Keputusan Kontroversial Gubernur Pramono Anung : Kenaikan UMP DKI 2026 yang Masih Jauh dari Kebutuhan Hidup Layak

Foto: Capture/Dokumen Media KSBSI.

Keputusan Kontroversial Gubernur Pramono Anung : Kenaikan UMP DKI 2026 yang Masih Jauh dari Kebutuhan Hidup Layak

Nasional

JAKARTA - KataBuruh.com, Gubernur DKI Jakarta Pramono Anung resmi menetapkan upah minimum (UMK) provinsi DKI Jakarta Tahun 2026 di hari terakhir sebagaimana perintah PP Pengupahan, yakni pada Rabu 24 Desember.

Dalam putusannya, UMP Tahun 2026 naik menjadi Rp 5.73 juta,. Namun sayangnya kenaikan ini masih berada di bawah kebutuhan hidup layak (KHL) Jakarta yang tercatat pada penghitungan data KHL yang dirilis Kemenaker sebesar Rp5.89 juta.

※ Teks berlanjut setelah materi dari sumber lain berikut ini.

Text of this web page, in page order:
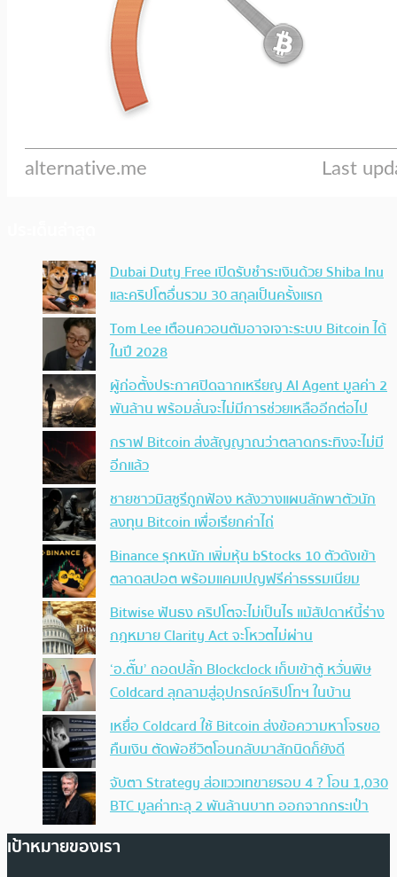
Dubai Duty Free เปิดรับชำระเงินด้วย Shiba Inu
และคริปโตอื่นรวม 30 สกุลเป็นครั้งแรก
Tom Lee เตือนควอนตัมอาจเจาะระบบ Bitcoin ได้
ในปี 2028
ผู้ก่อตั้งประกาศปิดฉากเหรียญ AI Agent มูลค่า 2
พันล้าน พร้อมลั่นจะไม่มีการช่วยเหลืออีกต่อไป
กราฟ Bitcoin ส่งสัญญาณว่าตลาดกระทิงจะไม่มี
อีกแล้ว
ชายชาวมิสซูรีถูกฟ้อง หลังวางแผนลักพาตัวนัก
ลงทุน Bitcoin เพื่อเรียกค่าไถ่
Binance รุกหนัก เพิ่มหุ้น bStocks 10 ตัวดังเข้า
ตลาดสปอต พร้อมแคมเปญฟรีค่าธรรมเนียม
Bitwise ฟันธง คริปโตจะไม่เป็นไร แม้สัปดาห์นี้ร่าง
กฎหมาย Clarity Act จะโหวตไม่ผ่าน
‘อ.ตั๊ม’ ถอดปลั้ก Blockclock เก็บเข้าตู้ หวั่นพิษ
Coldcard ลุกลามสู่อุปกรณ์คริปโทฯ ในบ้าน
เหยื่อ Coldcard ใช้ Bitcoin ส่งข้อความหาโจรขอ
คืนเงิน ตัดพ้อชีวิตโอนกลับมาสักนิดก็ยังดี
จับตา Strategy ส่อแววเทขายรอบ 4 ? โอน 1,030
BTC มูลค่าทะลุ 2 พันล้านบาท ออกจากกระเป๋า
เป้าหมายของเรา
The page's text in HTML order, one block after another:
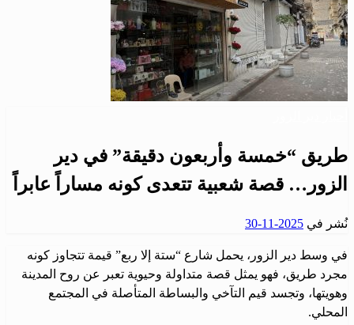
طريق “خمسة وأربعون دقيقة” في دير
الزور… قصة شعبية تتعدى كونه مساراً عابراً
نُشر في 2025-11-30
في وسط دير الزور، يحمل شارع “ستة إلا ربع” قيمة تتجاوز كونه
مجرد طريق، فهو يمثل قصة متداولة وحيوية تعبر عن روح المدينة
وهويتها، وتجسد قيم التآخي والبساطة المتأصلة في المجتمع
المحلي.
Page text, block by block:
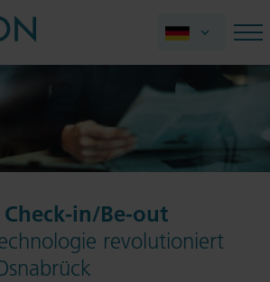
in/Be-out
revolutioniert
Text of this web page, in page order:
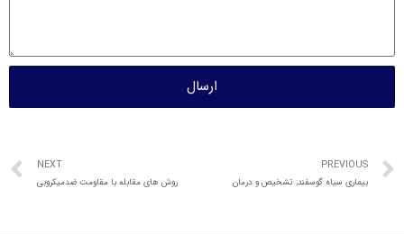
ارسال
PREVIOUS
بیماری سیاه گوسفند; تشخیص و درمان
NEXT
روش های مقابله با مقاومت ضدمیکروبی
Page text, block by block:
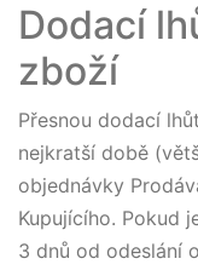
Dodací
zboží
Přesnou dodací
nejkratší době
objednávky
Kupujícího. Pokud
3 dnů od odeslání
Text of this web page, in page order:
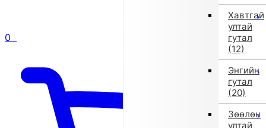
0
Хавтгай
ултай
гутал
(12)
Энгийн
гутал
(20)
Зөөлөн
ултай
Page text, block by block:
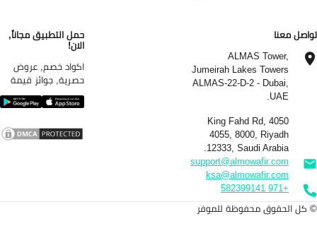
معنا
ALMAS Tower,
Jumeirah Lakes Towers
ALMAS-22-D-2 - Dubai,
UAE.
4050 King Fahd Rd,
4055, 8000, Riyadh
12333, Saudi Arabia.
support@almowafir.com
ksa@almowafir.com
حمل التطبيق مجاناً,
الان!
اكواد خصم, عروض
حصرية, جوائز قيمة
الحقوق محفوظة للموفر
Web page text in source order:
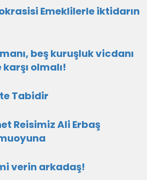
Emeklilerle iktidarın
beş kuruşluk vicdanı
karşı olmalı!
Tabidir
Reisimiz Ali Erbaş
verin arkadaş!
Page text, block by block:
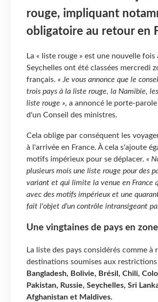
rouge, impliquant
obligatoire au retour en
La « liste rouge » est une nouvelle
Seychelles ont été classées mercredi
français. « Je vous annonce que le
trois pays à la liste rouge, la Namibie,
liste rouge », a annoncé le porte-
d'un Conseil des ministres.
Cela oblige par conséquent les
à l'arrivée en France. À cela s'ajoute
motifs impérieux pour se déplacer. «
plusieurs mois une liste rouge pour des
variant et qui limite la venue en France
avec des motifs impérieux et une
fait l'objet d'un contrôle intransigeant
Une vingtaines de pays en
La liste des pays considérés comme
destinations soumises aux restrictions
Bangladesh, Bolivie, Brésil, Chili,
Pakistan, Russie, Seychelles, Sri
Afghanistan et Maldives.
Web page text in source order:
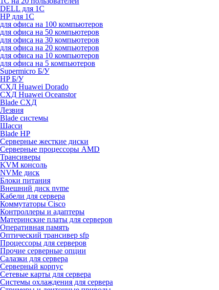
DELL для 1С
HP для 1С
для офиса на 100 компьютеров
для офиса на 50 компьютеров
для офиса на 30 компьютеров
для офиса на 20 компьютеров
для офиса на 10 компьютеров
для офиса на 5 компьютеров
Supermicro Б/У
HP Б/У
СХД Huawei Dorado
СХД Huawei Oceanstor
Blade СХД
Лезвия
Blade системы
Шасси
Blade HP
Серверные жесткие диски
Серверные процессоры AMD
Трансиверы
KVM консоль
NVMe диск
Блоки питания
Внешний диск nvme
Кабели для сервера
Коммутаторы Cisco
Контроллеры и адаптеры
Материнские платы для серверов
Оперативная память
Оптический трансивер sfp
Процессоры для серверов
Прочие серверные опции
Салазки для сервера
Серверный корпус
Сетевые карты для сервера
Системы охлаждения для сервера
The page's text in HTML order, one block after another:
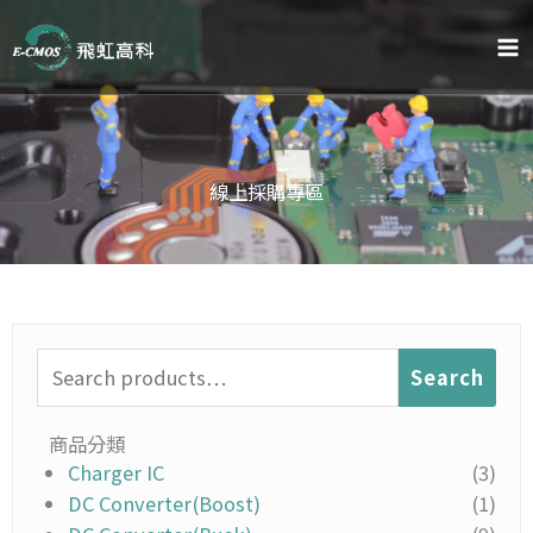
content
線上採購專區
for:
Search
商品分類
Charger IC
(3)
DC Converter(Boost)
(1)
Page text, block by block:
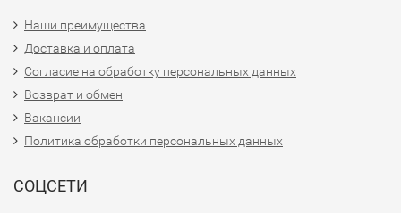
Наши преимущества
Доставка и оплата
Согласие на обработку персональных данных
Возврат и обмен
Вакансии
Политика обработки персональных данных
СОЦСЕТИ
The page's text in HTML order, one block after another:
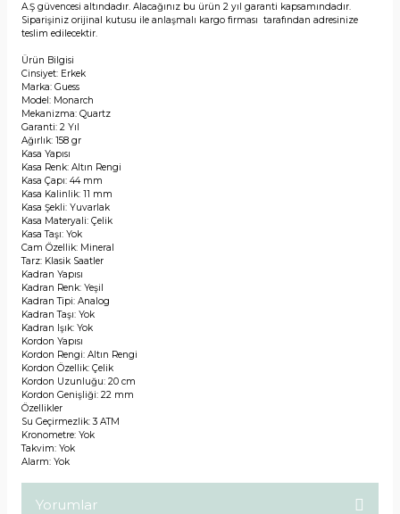
A.Ş güvencesi altındadır. Alacağınız bu ürün 2 yıl garanti kapsamındadır.
Siparişiniz orijinal kutusu ile anlaşmalı kargo firması tarafından adresinize
teslim edilecektir.
Ürün Bilgisi
Cinsiyet: Erkek
Marka: Guess
Model: Monarch
Mekanizma: Quartz
Garanti: 2 Yıl
Ağırlık: 158 gr
Kasa Yapısı
Kasa Renk: Altın Rengi
Kasa Çapı: 44 mm
Kasa Kalinlik: 11 mm
Kasa Şekli: Yuvarlak
Kasa Materyali: Çelik
Kasa Taşı: Yok
Cam Özellik: Mineral
Tarz: Klasik Saatler
Kadran Yapısı
Kadran Renk: Yeşil
Kadran Tipi: Analog
Kadran Taşı: Yok
Kadran Işık: Yok
Kordon Yapısı
Kordon Rengi: Altın Rengi
Kordon Özellik: Çelik
Kordon Uzunluğu: 20 cm
Kordon Genişliği: 22 mm
Özellikler
Su Geçirmezlik: 3 ATM
Kronometre: Yok
Takvim: Yok
Alarm: Yok
Yorumlar
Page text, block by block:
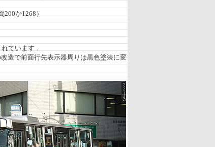
200か1268）
ています．
造で前面行先表示器周りは黒色塗装に変
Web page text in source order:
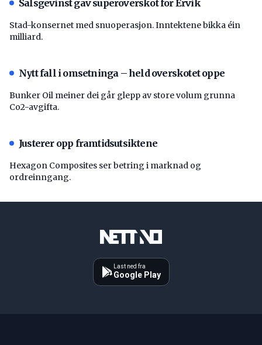
Salsgevinst gav superoverskot for Ervik
Stad-konsernet med snuoperasjon. Inntektene bikka éin
milliard.
Nytt fall i omsetninga – held overskotet oppe
Bunker Oil meiner dei går glepp av store volum grunna
Co2-avgifta.
Justerer opp framtidsutsiktene
Hexagon Composites ser betring i marknad og
ordreinngang.
Last ned fra
Google Play
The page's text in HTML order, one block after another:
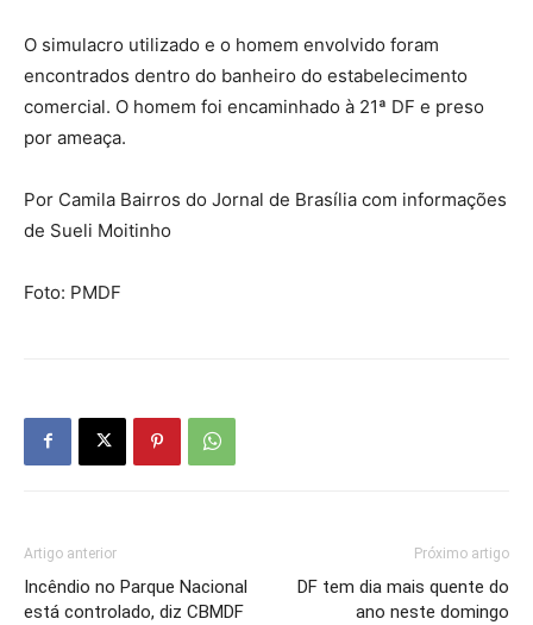
O simulacro utilizado e o homem envolvido foram
encontrados dentro do banheiro do estabelecimento
comercial. O homem foi encaminhado à 21ª DF e preso
por ameaça.
Por Camila Bairros do Jornal de Brasília com informações
de Sueli Moitinho
Foto: PMDF
Artigo anterior
Incêndio no Parque Nacional
está controlado, diz CBMDF
Próximo artigo
DF tem dia mais quente do
ano neste domingo

Namun Pramono memberikan kebijakan lainnya yang dia harapkan dapat meningkatkan kesejahteraan buruh.

Dalam SK kenaikan UMP tersebut, Pramono mengklaim, untuk meningkatkan kesejahteraan pekerja/buruh, Pemerintah Provinsi memberikan kebijakan berupa, bantuan layanan transportasi, bantuan pangan murah, dan bantuan personal pendidikan.

Padahal, kenaikan UMP DKI Jakarta 2026 ini masih jauh di bawah keinginan Buruh yang sebelumnya meminta UMP naik menjadi Rp 6 juta perbulan. Demikian juga jika dibandingkan hasil rapat pleno Dewan Pengupahan DKI Jakarta, dimana elemen buruh meminta kenaikan yang sama dengan perhitungan KHL Jakarta yakni Rp 5,89 juta.

“KESATU : Menetapkan upah minimum provinsi tahun 2026 di Provinsi Daerah Khusus Ibukota Jakarta sebesar Rp5.729.876,00 (lima juta tujuh ratus dua puluh sembilan ribu delapan ratus tujuh puluh enam rupiah).

KEDUA : Upah minimum provinsi tahun 2026 sebagaimana dimaksud dalam diktum KESATU mulai berlaku terhitung sejak tanggal 1 Januari 2026 dan berlaku bagi pekerja yang mempunyai masa kerja kurang dari 1 (satu) tahun.

KETIGA : Pengusaha wajib menyusun dan menerapkan struktur dan skala upah di perusahaan dengan memperhatikan kemampuan perusahaan dan produktivitas sebagai pedoman upah bagi pekerja/buruh dengan masa kerja 1 (satu) tahun atau lebih.

KEEMPAT : Pengusaha dilarang membayar upah lebih rendah dari upah minimum provinsi sebagaimana dimaksud dalam diktum KESATU.

KELIMA : Pengusaha yang telah memberi upah lebih tinggi dari upah minimum provinsi sebagaimana dimaksud dalam diktum

KESATU, dilarang mengurangi atau menurunkan upah.

KEENAM : Perusahaan yang melanggar ketentuan sebagaimana dimaksud dalam diktum KETIGA, diktum KEEMPAT, dan diktum KELIMA dikenai sanksi sesuai dengan ketentuan peraturan perundang-undangan.

KETUJUH : Untuk meningkatkan kesejahteraan pekerja, Pemerintah Provinsi Daerah Khusus Ibukota Jakarta memberikan kebijakan berupa:

a.bantuan layanan transportasi;

b.penyediaan pangan dengan harga murah; dan

cbiaya personal pendidikan;

KEDELAPAN : bagi pekerja/buruh dengan kriteria memiliki kartu tanda penduduk Provinsi Daerah Khusus Ibukota Jakarta dengan besaran gaji paling besar senilai 1,15 (satu koma satu lima) kali upah minimum provinsi dan tidak dibatasi oleh masa kerja, serta kriteria lainnya sesuai dengan ketentuan peraturan perundang-undangan.

Keputusan Gubernur ini mulai berlaku pada tanggal ditetapkan.” Demikian Surat Keputusan kenaikan UMP DKI Jakarta tahun 2026 yang diteken Pramono Anung, dikutip Kamis 25 Desember 2025.